Al fine di evitare (( il pericolo )) di interruzione di fornitura di
energia elettrica su tutto il territorio nazionale e di garantire la
necessaria copertura del fabbisogno nazionale, (( sino alla determinazione
dei principi fondamentali della materia in attuazione dell'articolo 117,
terzo comma, della Costituzione, e comunque
non oltre il 31 dicembre 2003, previa intesa in sede di Conferenza
permanente per i rapporti tra lo Stato, le regioni e le province autonome
di Trento e di Bolzano, )) la costruzione e l'esercizio degli impianti di
energia elettrica di potenza superiore a 300 MW termici, gli interventi di
modifica (( o ripotenziamento, )) nonche' le opere connesse e le
infrastrutture indispensabili all'esercizio degli stessi, sono dichiarati
opere di pubblica utilita' e soggetti ad una autorizzazione unica,
rilasciata dal Ministero
delle attivita' produttive, la quale sostituisce autorizzazioni,
concessioni ed atti di assenso comunque denominati, previsti dalle norme
vigenti, fatto salvo quanto previsto al comma 4, costituendo titolo a
costruire e ad (( esercire )) l'impianto in conformita' al progetto
approvato. Resta fermo il pagamento del diritto annuale di cui
all'articolo 63, commi 3 e 4, (( del testo unico delle disposizioni
legislative concernenti le imposte sulla produzione e sui consumi e
relative sanzioni penali e amministrative, di
cui al decreto legislativo 26 ottobre 1995, n. 504, )) e successive
modificazioni.
2.
L'autorizzazione di cui al comma 1 e' rilasciata a seguito di un
procedimento unico, al quale partecipano le Amministrazioni ((statali e
locali )) interessate, svolto nel rispetto dei principi di semplificazione
e con le modalita' di cui alla legge 7 agosto 1990, n. 241, e successive
modificazioni, d'intesa con la regione interessata. (( Ai soli fini del
rilascio della valutazione di impatto ambientale (VIA), alle opere di cui
al presente articolo si applicano le disposizioni di cui alla legge 8
luglio 1986, n. 349, e al decreto del Presidente del Consiglio dei
Ministri 10 agosto 1988, n. 377, e successive modificazioni. )) Fino al
recepimento della direttiva 96/61/CE (( del Consiglio, del 24 settembre
1996, )) tale autorizzazione comprende l'autorizzazione ambientale
integrata e sostituisce, ad ogni effetto, le singole autorizzazioni
ambientali (( di competenza )) delle Amministrazioni interessate e degli
enti pubblici territoriali. L'esito positivo della VIA costituisce parte
integrante (( e condizione necessaria )) del procedimento autorizzatorio.

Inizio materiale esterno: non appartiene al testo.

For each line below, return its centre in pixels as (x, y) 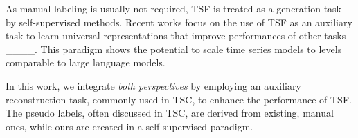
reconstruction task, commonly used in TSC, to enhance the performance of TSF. (179, 99)
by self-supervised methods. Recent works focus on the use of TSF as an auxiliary (179, 22)
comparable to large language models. (86, 62)
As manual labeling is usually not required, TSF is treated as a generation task (173, 8)
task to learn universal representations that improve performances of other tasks (176, 36)
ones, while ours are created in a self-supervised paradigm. (129, 126)
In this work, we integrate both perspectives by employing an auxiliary (153, 85)
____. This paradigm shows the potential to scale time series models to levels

L'istruttoria si conclude (( una volta acquisita la VIA )) in ogni caso
entro il termine di centottanta giorni dalla data di presentazione della
richiesta, comprensiva del progetto preliminare
e dello studio di impatto ambientale.
3.
L'autorizzazione di cui al (( comma 1 )) indica le prescrizioni e gli
obblighi di informativa posti a carico del soggetto proponente per
garantire il coordinamento e la salvaguardia del sistema elettrico
nazionale e la tutela ambientale, nonche' il termine entro il quale
l'iniziativa e' realizzata. (( Per il rilascio dell'autorizzazione
e' fatto obbligo di richiedere il parere motivato del comune e della
provincia nel cui territorio ricadono le opere di cui al comma 1. Il
rilascio del parere non puo' incidere sul rispetto del termine di cui al
comma 2. Qualora le opere di cui al comma 1 comportino variazioni degli
strumenti urbanistici e del piano regolatore portuale, il rilascio
dell'autorizzazione ha effetto di variante urbanistica. La regione
competente può promuovere accordi tra il proponente e gli enti locali
interessati dagli interventi di cui al comma 1 per l'individuazione di
misure di compensazione e riequilibrio ambientale. ))
((
3-bis. Il Ministero delle attivita' produttive, le regioni, l'Unione delle
province d'Italia (UPI) e l'Associazione nazionale dei comuni italiani (ANCI)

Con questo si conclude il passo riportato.